ISIL’s killer propaganda
Easy uploading has also helped those who would have struggled to manage mass-media campaigns in previous decades. The Islamic State of Iraq and the Levant fighters of Iraq and Syria have won as many as 20,000 recruits from the West with the help of videos of killings and relic-destruction – often accompanied by the group’s theme tune.
YouTube is blocked by many authoritarian governments; its staff members remove content that is overly gruesome or linked to terrorism. But pulling down videos of sermons from such hard-line clerics as Anwar al-Awlaki is “like playing Whac-A-Mole”, said Wallace, as they are reposted by different users.
“One wonders whether the Red Brigades, the Red Army Faction and Europe’s other terror groups from the 1960s onwards would have been more successful if they could hand out anything more than pamphlets and wrist bracelets,” Wallace told Al Jazeera.
“Even the 9/11 terrorist masterminds didn’t have these tools to recruit or spread their agenda.”
The site is also a platform for zealots at the other end of the spectrum, such as the makers of the anti-Islam Innocence of Muslims video, which spurred often-violent protests in some 20 countries. Quran-bashing in Fitna, a 2008 short film by Dutch parliamentarian Geert Wilders, did little for harmony between Europe’s Christians and Muslims.
“YouTube mirrors what we see across the internet, which is not one monolithic thing,” said De Rosa. “It’s a kaleidoscope of people, themes and memes from light-hearted entertainment to tough social, political issues and everything in between.”
Who to believe?
In Ukraine, where a fragile truce holds between government forces and pro-Russian eastern rebels, YouTube spreads video, views and propaganda for all sides. In February 2014, some 90,000 videos of Maidan protests were uploaded to YouTube and have been viewed 25 million times.

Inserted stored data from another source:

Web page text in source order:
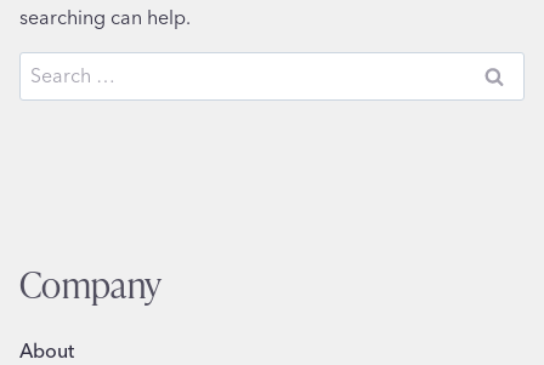
searching can help.
Search
for:
Company
About
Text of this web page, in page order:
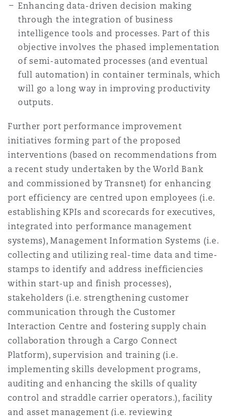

Clips also help narrate a four-year-old civil war in Syria that has become too risky for many media outlets to cover. Regularly uploaded footage of bloodied bodies and severed limbs is blamed on anti-government rebels and loyalists – often depending on who is doing the accusing. Syria clips have attracted some 200 million views.
Yet all this content has not yielded any landmark shifts. Autocrats still run Iran and Egypt. Kony is at large, Putin is resolute. Armed groups still make videos and, according to many activists, American cops remain too heavy-handed.

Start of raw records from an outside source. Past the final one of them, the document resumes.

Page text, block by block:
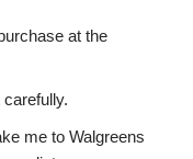
at the
me to Walgreens
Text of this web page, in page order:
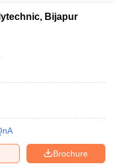
Bijapur
Brochure
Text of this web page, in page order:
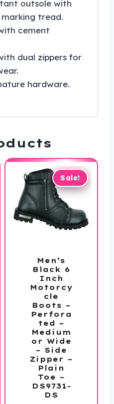
outsole with
tread.
cement
dual zippers for
hardware.
Sale!
Men’s
Black 6
Inch
Motorcy
cle
Boots –
Perfora
ted –
Medium
or Wide
– Side
Zipper –
Plain
Toe –
DS9731-
DS

For De Rosa, the decade-old site poses more questions than it answers.
“YouTube won’t change these complicated unresolved issues that play out over much longer periods of time,” he told Al Jazeera. “It’s a tool to address those problems, a way to disseminate information to a wider audience.
“It’s the people who see it, the viewers, who have to figure out how to bring about change.”